Huh. Alright.
Well, social customs around sex do vary from place to place. But generally there are generally two ways that it can work: as part of an existing relationship, or just on its own.
In the context of an existing relationship: if you know someone well as a friend, you can just ask whether they're interested in having sex. Usually you'll know your friends well enough to know how they'll respond. Helpers distinguish between relationships that involve companionship, romance, long-term commitments, and sex. Any relationship can have any subset of those; it's up to the people involved to talk about what they want.
Helpers looking to establish new relationships often start by meeting their friends' friends, or using our pebbleclinker network to find people with shared interests and then seeing if they like them.
Outside the context of an existing relationship: Some people either want sex without any long-term entanglements, or prefer for their relationships to start from sex and then branch out. In either case, there are a few ways to find people with compatible interests:
- Wearing the local social signalling color for "I am open to being asked about romance/sex" (in most of this continent that is pink)
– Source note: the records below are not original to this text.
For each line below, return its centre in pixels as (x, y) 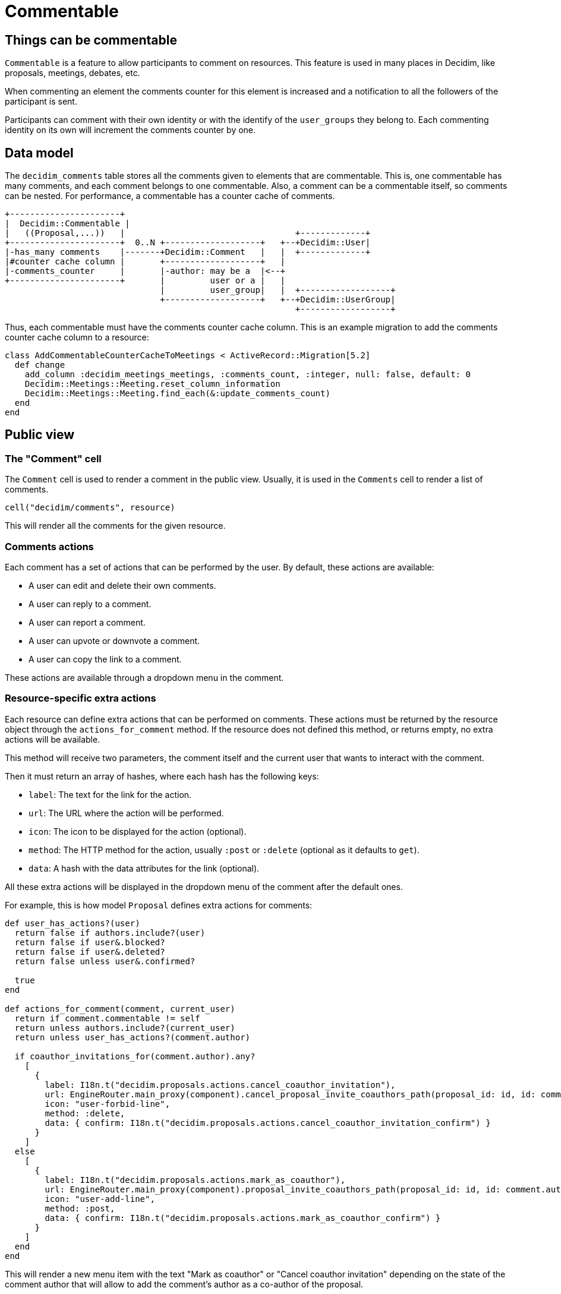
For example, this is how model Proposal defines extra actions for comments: (159, 905)
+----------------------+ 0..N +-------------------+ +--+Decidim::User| (188, 243)
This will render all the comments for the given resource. (115, 526)
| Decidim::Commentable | (67, 224)
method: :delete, (85, 1113)
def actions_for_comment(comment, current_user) (120, 1009)
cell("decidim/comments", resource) (90, 508)
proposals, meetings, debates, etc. (73, 73)

- Using the pebbleclinker network. There are places on it that you can put up a description of what you want (usually along with pictures) and browse other people's entries to find someone who you're interested in. Then you usually exchange letters and talk about what you want.
- Going to a physical meetup location. There are places in the city where people looking for sex congregate, to make it easier to find each other. In this city, it's the little area north of the river marked out by pink and white flags.
- Finding someone who will exchange value-objects for sex. There are people who will have any kind of sex you'd like in exchange for value-objects. You can look them up on the pebbleclinker-directory-of-local-places-to-trade-for-things, or by going to a shared building where they hang out.
Once you've found one or more people who want to have sex by one of those methods, the next step is generally to talk about what kind of sex you want to have. I'm not sure what the exact meaning of the Crafter word is, but our word for 'sex' is really a broad category of related activities. Things Helpers might be interested in include: touching each others' genitals with hands, genitals, mouths, or other body parts; kissing; binding someone so it's hard for them to move/being bound; causing someone non-permanantly-injurious pain/receiving pain; watching other people do any of these things; making someone almost orgasm but not quite for an extended period; giving someone a complicated and specific set of instructions to follow carefully; and many other things. Any given Helper usually has a fairly-stable subset of things that they enjoy.
Because 'sex' is such a broad category, it's important to establish what subset of it each person is interested in. Then, the people involved go and do the activities that they've agreed on.
Frequently, people will develop preferred sexual partners over time, and get to know what they want, so the 'discussion' part can become very abbreviated — "Do you want to have sex in our usual way? Yes." Sometimes, as I mentioned, that relationship will develop into a romantic, committed, or companionate one over time.
Vesherti thinks for a moment about whether he's missed anything.
The parts that change from place to place are mostly the signalling colors involved, and local expectations around what kinds of relationships are the expected default. But because Helpers don't know a lot about Crafters, people are unlikely to assume that the defaults apply.
Does that raise any immediate questions?